⟨
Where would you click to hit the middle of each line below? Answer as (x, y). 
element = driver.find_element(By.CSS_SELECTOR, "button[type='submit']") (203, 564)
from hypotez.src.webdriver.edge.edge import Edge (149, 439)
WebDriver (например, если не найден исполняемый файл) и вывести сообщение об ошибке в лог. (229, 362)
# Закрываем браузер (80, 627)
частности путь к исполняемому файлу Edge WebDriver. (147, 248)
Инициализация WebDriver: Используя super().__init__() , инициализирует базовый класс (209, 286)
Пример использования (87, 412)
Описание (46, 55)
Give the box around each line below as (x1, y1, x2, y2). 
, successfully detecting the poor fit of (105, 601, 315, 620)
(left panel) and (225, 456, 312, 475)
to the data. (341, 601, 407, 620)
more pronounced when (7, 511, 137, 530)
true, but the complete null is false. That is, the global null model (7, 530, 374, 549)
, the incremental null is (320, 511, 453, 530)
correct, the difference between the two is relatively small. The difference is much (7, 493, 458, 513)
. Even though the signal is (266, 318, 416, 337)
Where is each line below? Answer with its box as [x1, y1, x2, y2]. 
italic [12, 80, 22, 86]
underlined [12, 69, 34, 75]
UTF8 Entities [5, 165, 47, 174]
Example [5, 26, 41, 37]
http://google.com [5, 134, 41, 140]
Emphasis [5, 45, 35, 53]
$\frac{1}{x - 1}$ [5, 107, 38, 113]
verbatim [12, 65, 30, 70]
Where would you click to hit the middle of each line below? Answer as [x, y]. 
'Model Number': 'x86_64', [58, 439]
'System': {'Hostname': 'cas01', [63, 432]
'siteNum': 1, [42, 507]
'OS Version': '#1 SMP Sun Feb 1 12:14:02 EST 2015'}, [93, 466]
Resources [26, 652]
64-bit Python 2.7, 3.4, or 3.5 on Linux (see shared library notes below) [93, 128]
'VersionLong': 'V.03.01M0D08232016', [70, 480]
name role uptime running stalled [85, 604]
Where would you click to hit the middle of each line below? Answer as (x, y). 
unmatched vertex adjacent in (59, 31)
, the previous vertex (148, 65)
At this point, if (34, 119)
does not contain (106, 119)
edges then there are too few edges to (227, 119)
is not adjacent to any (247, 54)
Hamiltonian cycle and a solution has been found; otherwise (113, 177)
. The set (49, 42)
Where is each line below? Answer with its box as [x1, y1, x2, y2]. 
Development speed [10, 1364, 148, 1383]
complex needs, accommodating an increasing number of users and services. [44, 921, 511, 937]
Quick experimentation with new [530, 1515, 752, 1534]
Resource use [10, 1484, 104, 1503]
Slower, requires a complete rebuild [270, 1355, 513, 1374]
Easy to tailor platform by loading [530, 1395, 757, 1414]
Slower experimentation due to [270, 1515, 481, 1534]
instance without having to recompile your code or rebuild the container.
⟩
(Task item):
Would you retype the records above without changing a word?

(Output of the exercise):
Where would you click to hit the middle of each line below? Answer as (x, y). 
element = driver.find_element(By.CSS_SELECTOR, "button[type='submit']") (203, 564)
from hypotez.src.webdriver.edge.edge import Edge (149, 439)
WebDriver (например, если не найден исполняемый файл) и вывести сообщение об ошибке в лог. (229, 362)
# Закрываем браузер (80, 627)
частности путь к исполняемому файлу Edge WebDriver. (147, 248)
Инициализация WebDriver: Используя super().__init__() , инициализирует базовый класс (209, 286)
Пример использования (87, 412)
Описание (46, 55)
Give the box around each line below as (x1, y1, x2, y2). 
, successfully detecting the poor fit of (105, 601, 315, 620)
(left panel) and (225, 456, 312, 475)
to the data. (341, 601, 407, 620)
more pronounced when (7, 511, 137, 530)
true, but the complete null is false. That is, the global null model (7, 530, 374, 549)
, the incremental null is (320, 511, 453, 530)
correct, the difference between the two is relatively small. The difference is much (7, 493, 458, 513)
. Even though the signal is (266, 318, 416, 337)
Where is each line below? Answer with its box as [x1, y1, x2, y2]. 
italic [12, 80, 22, 86]
underlined [12, 69, 34, 75]
UTF8 Entities [5, 165, 47, 174]
Example [5, 26, 41, 37]
http://google.com [5, 134, 41, 140]
Emphasis [5, 45, 35, 53]
$\frac{1}{x - 1}$ [5, 107, 38, 113]
verbatim [12, 65, 30, 70]
Where would you click to hit the middle of each line below? Answer as [x, y]. 
'Model Number': 'x86_64', [58, 439]
'System': {'Hostname': 'cas01', [63, 432]
'siteNum': 1, [42, 507]
'OS Version': '#1 SMP Sun Feb 1 12:14:02 EST 2015'}, [93, 466]
Resources [26, 652]
64-bit Python 2.7, 3.4, or 3.5 on Linux (see shared library notes below) [93, 128]
'VersionLong': 'V.03.01M0D08232016', [70, 480]
name role uptime running stalled [85, 604]
Where would you click to hit the middle of each line below? Answer as (x, y). 
unmatched vertex adjacent in (59, 31)
, the previous vertex (148, 65)
At this point, if (34, 119)
does not contain (106, 119)
edges then there are too few edges to (227, 119)
is not adjacent to any (247, 54)
Hamiltonian cycle and a solution has been found; otherwise (113, 177)
. The set (49, 42)
Where is each line below? Answer with its box as [x1, y1, x2, y2]. 
Development speed [10, 1364, 148, 1383]
complex needs, accommodating an increasing number of users and services. [44, 921, 511, 937]
Quick experimentation with new [530, 1515, 752, 1534]
Resource use [10, 1484, 104, 1503]
Slower, requires a complete rebuild [270, 1355, 513, 1374]
Easy to tailor platform by loading [530, 1395, 757, 1414]
Slower experimentation due to [270, 1515, 481, 1534]
instance without having to recompile your code or rebuild the container.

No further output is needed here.